第二百一十四章刑部殺威棒


    鄧浩楠以為皇帝不忍心殺魏忠賢和客氏,要假借他人之手放掉他們。


    既然關在刑部大牢,那麽他們被劫走的話,鄧浩楠要承擔責任,這可能給其他人不友好官員參鄧浩楠的機會。


    鄧浩楠於是跟馮紹延急忙返回刑部,走在路上時,鄧浩楠心中越想月不對勁兒。


    “為何錦衣衛要急著讓我知道呢?”


    馮紹延給出了解釋,隻聽他分析道:“之前侯爺曾經分析過,皇上可能想知道寶藏的事情,也或許是想要知道魏忠賢貪汙的寶藏,畢竟我們沒有查到魏忠賢的贓物藏在哪裏!”


    鄧浩楠點點頭,問道:“依你看,皇上想的是哪個呢?”


    “應該是前者!”馮紹延很肯定的說道:“我懷疑皇上或許已經知道我們也在尋找鄭和寶藏了,亦或者是皇上懷疑另一撥刺客是大人您派去的!”


    “不是吧!”鄧浩楠聞言瞪大了眼睛。


    馮紹延笑道:“眼下京城,以您的能力完全可以培養出一批死士來,而您之前也跟魏忠賢有瓜葛,因此不排除皇上懷疑您的可能!”


    鄧浩楠苦笑,這可是跳進黃河洗不清了。


    “大人!”馮紹延笑道:“大人也不必擔心!照這樣看來,皇上將魏忠賢轉移到刑部大牢,可能是試探下您,也可能是想著借助您的力量來審問出結果。錦衣衛偷偷行事,怕是想要得到些什麽有用的消息。”


    鄧浩楠點點頭,說道:“錦衣衛是皇帝的耳朵和眼睛!”


    “大人不如將計就計!”


    “何解?”


    馮紹延想了想,說道:“做給皇上看!我們強化刑部大牢的防禦,隻要魏忠賢不被劫走,那麽皇上自然不會認為另一撥人是大人的人了!然後再提審魏忠賢,借著錦衣衛的口傳遞給皇上您想讓他知道的事情,這樣的效果可是比您自己跟皇上說更加管用!”


    鄧浩楠想了想,忽然間笑道:“好主意!”


    隨後,鄧浩楠從城外宛城大營內調來了獵人突擊隊,由董楠親自部署刑部大牢的防禦工作。


    接著,鄧浩楠跟馮紹延來到刑部,提審魏忠賢。


    一通鼓後,鄧浩楠坐於正大光明牌匾下,馮紹延站在身後,左侍郎李鶴,郎中謝晉坐在左側下麵組成陪審團,右側下麵則是通判、執筆和文書官。再往下則是兩排手持殺威棒的刑部衙役,每排各二十人,正威武有聲的喊著。


    鄧浩楠有些興奮,原本對於刑部尚書感到沒啥意思,如今坐到公堂上審問犯人時,卻是別有一番興奮在心頭。
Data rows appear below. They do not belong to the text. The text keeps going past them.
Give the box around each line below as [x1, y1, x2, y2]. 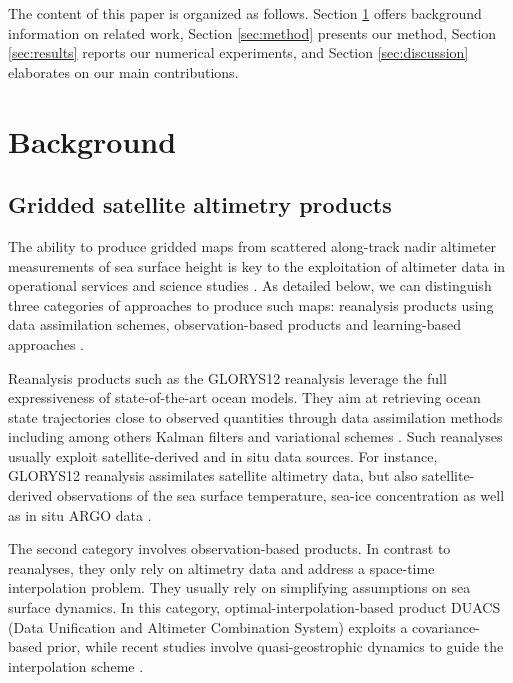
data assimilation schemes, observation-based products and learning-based [8, 314, 462, 335]
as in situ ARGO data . [8, 504, 152, 525]
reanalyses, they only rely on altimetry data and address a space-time [8, 557, 435, 578]
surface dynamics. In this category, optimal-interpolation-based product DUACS [8, 597, 501, 618]
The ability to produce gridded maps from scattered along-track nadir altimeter [8, 235, 497, 256]
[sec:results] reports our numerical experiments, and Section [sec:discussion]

    忽然間,鄧浩楠才發現自己根本不知道程序,於是道:“那個――開始吧!”


    “大人您要拍一下驚堂木,然後說帶人犯魏忠賢上膛!”


    馮紹延在一旁提醒,鄧浩楠這時才發現他的桌子上左側放著一塊黑色的長方柱型的木塊,右側則是一個筒子,筒子裏插滿了寫著令字的令牌,除此之外,別無他物。


    鄧浩楠拿起驚堂木,啪的一聲拍了下去,震得自己耳朵和手生疼。


    “帶人犯魏忠賢!”


    “帶人犯魏忠賢上膛――”


    衙役一聲接著一聲的傳遞下去,一直傳出老遠。


    片刻後,魏忠賢一身白色囚服出現在大堂上,大大的“囚”字在前後背顯得異常醒目。由於是重囚犯,帶著重重的手銬和腳鐐,走起來嘩啦嘩啦的!


    這老頭看起來很平靜!


    “跪下!”


    衙役按著魏忠賢,試圖讓他跪下,不過魏忠賢很倔,硬是不跪。鄧浩楠見他一把年紀了,有些不忍,正要出口免跪,豈料衙役上去兩板子打在魏忠賢的後膝蓋上。魏忠賢吃痛一聲,頓時跪下。兩個衙役為了防止魏忠賢站起來,於是一邊一個用手按住他的肩膀,使他無法起來。


    魏忠賢隻跪皇帝,如今讓他跪在別人麵前,自然很困難。更何況跪的人竟然是害的他如今下場的罪魁禍首――鄧浩楠的麵前,他顯然火冒三丈。


    “鄧浩楠,你竟然背信棄義!咱家做鬼都不放過你!”


    鄧浩楠眉頭緊促,不爽的道:“老子――本官跟你何來的信義?我們之間有書麵協議嗎?有口頭協議嗎?不過是你一廂情願而已!”


    魏忠賢還準備破口大罵,不過聽鄧浩楠這樣一說,卻是啞口。人家的確沒有跟他有任何的書麵協議,甚至口頭協議都沒有,細想一下,魏忠賢才發現自己當真是一廂情願而已。


    想到這裏,魏忠賢自己歎口氣,暗罵自己大意。不過還是大笑道:“你別得意!狡兔死走狗烹,咱家會看著你被皇上打入大牢的一天的!”


    “住嘴!”鄧浩楠氣的站了起來,怒道:“大膽犯人,竟敢汙蔑皇上!”


    不知道的人還以為鄧浩楠多麽的忠君呢!


    隻有他身後的馮紹延知道,這不過是鄧浩楠在演戲而已。


    “下麵該怎麽辦?”


    鄧浩楠小聲詢問,身旁的馮紹延小聲說道:“重打一萬大板!”


    “……”


    一萬大板,鄧浩楠翻翻白眼,道:“會出人命的!”


    “大人放心,不過是做給外人看的!”馮紹延小聲道:“打暈了他自然有人求情!”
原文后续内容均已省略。